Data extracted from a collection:
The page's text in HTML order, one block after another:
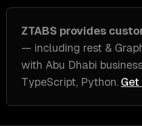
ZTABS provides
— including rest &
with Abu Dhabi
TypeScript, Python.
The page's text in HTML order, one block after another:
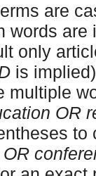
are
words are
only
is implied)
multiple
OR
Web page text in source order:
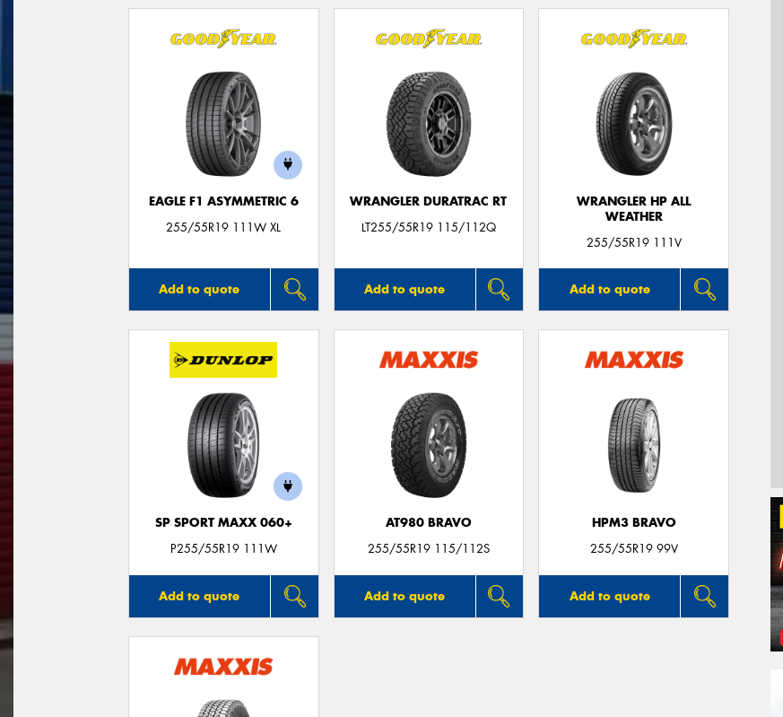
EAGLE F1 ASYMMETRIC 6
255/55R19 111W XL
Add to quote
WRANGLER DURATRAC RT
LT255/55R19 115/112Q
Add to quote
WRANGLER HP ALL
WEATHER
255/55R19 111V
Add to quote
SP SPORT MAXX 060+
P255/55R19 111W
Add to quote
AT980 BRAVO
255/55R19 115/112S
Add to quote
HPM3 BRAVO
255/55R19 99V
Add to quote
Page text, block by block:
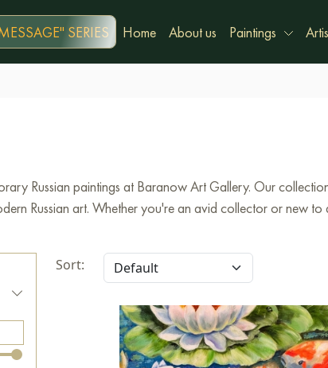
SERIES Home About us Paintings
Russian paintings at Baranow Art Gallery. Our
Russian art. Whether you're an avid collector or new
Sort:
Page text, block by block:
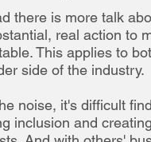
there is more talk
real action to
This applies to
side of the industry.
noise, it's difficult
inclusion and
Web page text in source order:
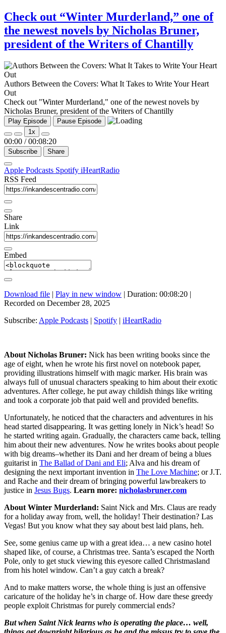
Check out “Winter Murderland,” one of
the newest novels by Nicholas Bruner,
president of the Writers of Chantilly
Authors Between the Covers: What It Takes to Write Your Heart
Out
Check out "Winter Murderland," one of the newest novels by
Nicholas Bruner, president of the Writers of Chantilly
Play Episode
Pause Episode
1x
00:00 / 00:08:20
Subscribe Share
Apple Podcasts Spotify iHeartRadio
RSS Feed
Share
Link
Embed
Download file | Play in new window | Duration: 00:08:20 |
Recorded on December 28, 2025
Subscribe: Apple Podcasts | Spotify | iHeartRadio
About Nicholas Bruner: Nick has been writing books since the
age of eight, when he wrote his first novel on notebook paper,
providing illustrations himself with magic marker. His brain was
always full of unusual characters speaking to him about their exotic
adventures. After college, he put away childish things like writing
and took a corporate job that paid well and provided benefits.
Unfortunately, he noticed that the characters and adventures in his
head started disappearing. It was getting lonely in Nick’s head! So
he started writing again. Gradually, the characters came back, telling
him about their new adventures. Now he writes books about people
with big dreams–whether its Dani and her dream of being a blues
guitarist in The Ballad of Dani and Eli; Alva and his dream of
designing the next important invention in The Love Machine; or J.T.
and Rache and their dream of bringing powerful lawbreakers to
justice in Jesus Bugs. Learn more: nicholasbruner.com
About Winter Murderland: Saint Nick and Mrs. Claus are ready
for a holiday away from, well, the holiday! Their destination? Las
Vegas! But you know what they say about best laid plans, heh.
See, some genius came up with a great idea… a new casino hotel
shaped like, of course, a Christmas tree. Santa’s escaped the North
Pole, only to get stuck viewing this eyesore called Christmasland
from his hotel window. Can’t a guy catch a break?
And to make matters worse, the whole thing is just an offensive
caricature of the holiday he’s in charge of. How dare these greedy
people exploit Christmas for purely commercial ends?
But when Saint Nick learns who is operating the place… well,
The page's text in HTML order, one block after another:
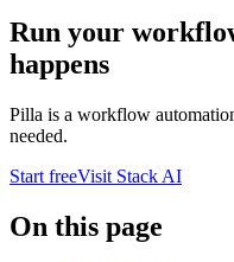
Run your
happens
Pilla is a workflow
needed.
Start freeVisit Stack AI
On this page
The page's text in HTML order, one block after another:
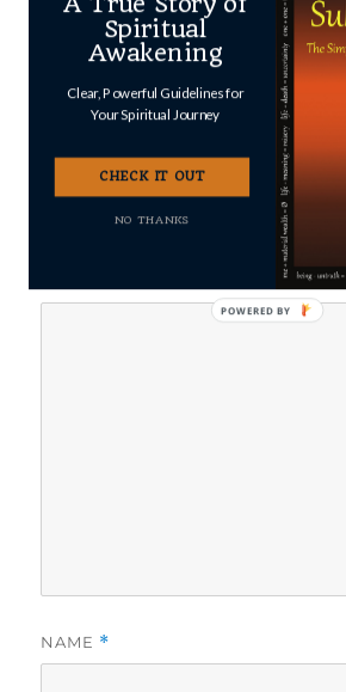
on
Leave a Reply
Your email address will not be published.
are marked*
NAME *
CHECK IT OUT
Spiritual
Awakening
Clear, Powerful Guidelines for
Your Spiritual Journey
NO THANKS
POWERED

Task description: Give all the records again, exactly, without images.

Answer:
The page's text in HTML order, one block after another:
ZTABS provides
— including rest &
with Abu Dhabi
TypeScript, Python.
The page's text in HTML order, one block after another:
are
words are
only
is implied)
multiple
OR
Web page text in source order:
EAGLE F1 ASYMMETRIC 6
255/55R19 111W XL
Add to quote
WRANGLER DURATRAC RT
LT255/55R19 115/112Q
Add to quote
WRANGLER HP ALL
WEATHER
255/55R19 111V
Add to quote
SP SPORT MAXX 060+
P255/55R19 111W
Add to quote
AT980 BRAVO
255/55R19 115/112S
Add to quote
HPM3 BRAVO
255/55R19 99V
Add to quote
Page text, block by block:
SERIES Home About us Paintings
Russian paintings at Baranow Art Gallery. Our
Russian art. Whether you're an avid collector or new
Sort:
Page text, block by block:
there is more talk
real action to
This applies to
side of the industry.
noise, it's difficult
inclusion and
Web page text in source order:
Check out “Winter Murderland,” one of
the newest novels by Nicholas Bruner,
president of the Writers of Chantilly
Authors Between the Covers: What It Takes to Write Your Heart
Out
Check out "Winter Murderland," one of the newest novels by
Nicholas Bruner, president of the Writers of Chantilly
Play Episode
Pause Episode
1x
00:00 / 00:08:20
Subscribe Share
Apple Podcasts Spotify iHeartRadio
RSS Feed
Share
Link
Embed
Download file | Play in new window | Duration: 00:08:20 |
Recorded on December 28, 2025
Subscribe: Apple Podcasts | Spotify | iHeartRadio
About Nicholas Bruner: Nick has been writing books since the
age of eight, when he wrote his first novel on notebook paper,
providing illustrations himself with magic marker. His brain was
always full of unusual characters speaking to him about their exotic
adventures. After college, he put away childish things like writing
and took a corporate job that paid well and provided benefits.
Unfortunately, he noticed that the characters and adventures in his
head started disappearing. It was getting lonely in Nick’s head! So
he started writing again. Gradually, the characters came back, telling
him about their new adventures. Now he writes books about people
with big dreams–whether its Dani and her dream of being a blues
guitarist in The Ballad of Dani and Eli; Alva and his dream of
designing the next important invention in The Love Machine; or J.T.
and Rache and their dream of bringing powerful lawbreakers to
justice in Jesus Bugs. Learn more: nicholasbruner.com
About Winter Murderland: Saint Nick and Mrs. Claus are ready
for a holiday away from, well, the holiday! Their destination? Las
Vegas! But you know what they say about best laid plans, heh.
See, some genius came up with a great idea… a new casino hotel
shaped like, of course, a Christmas tree. Santa’s escaped the North
Pole, only to get stuck viewing this eyesore called Christmasland
from his hotel window. Can’t a guy catch a break?
And to make matters worse, the whole thing is just an offensive
caricature of the holiday he’s in charge of. How dare these greedy
people exploit Christmas for purely commercial ends?
But when Saint Nick learns who is operating the place… well,
The page's text in HTML order, one block after another:
Run your
happens
Pilla is a workflow
needed.
Start freeVisit Stack AI
On this page
The page's text in HTML order, one block after another:
on
Leave a Reply
Your email address will not be published.
are marked*
NAME *
CHECK IT OUT
Spiritual
Awakening
Clear, Powerful Guidelines for
Your Spiritual Journey
NO THANKS
POWERED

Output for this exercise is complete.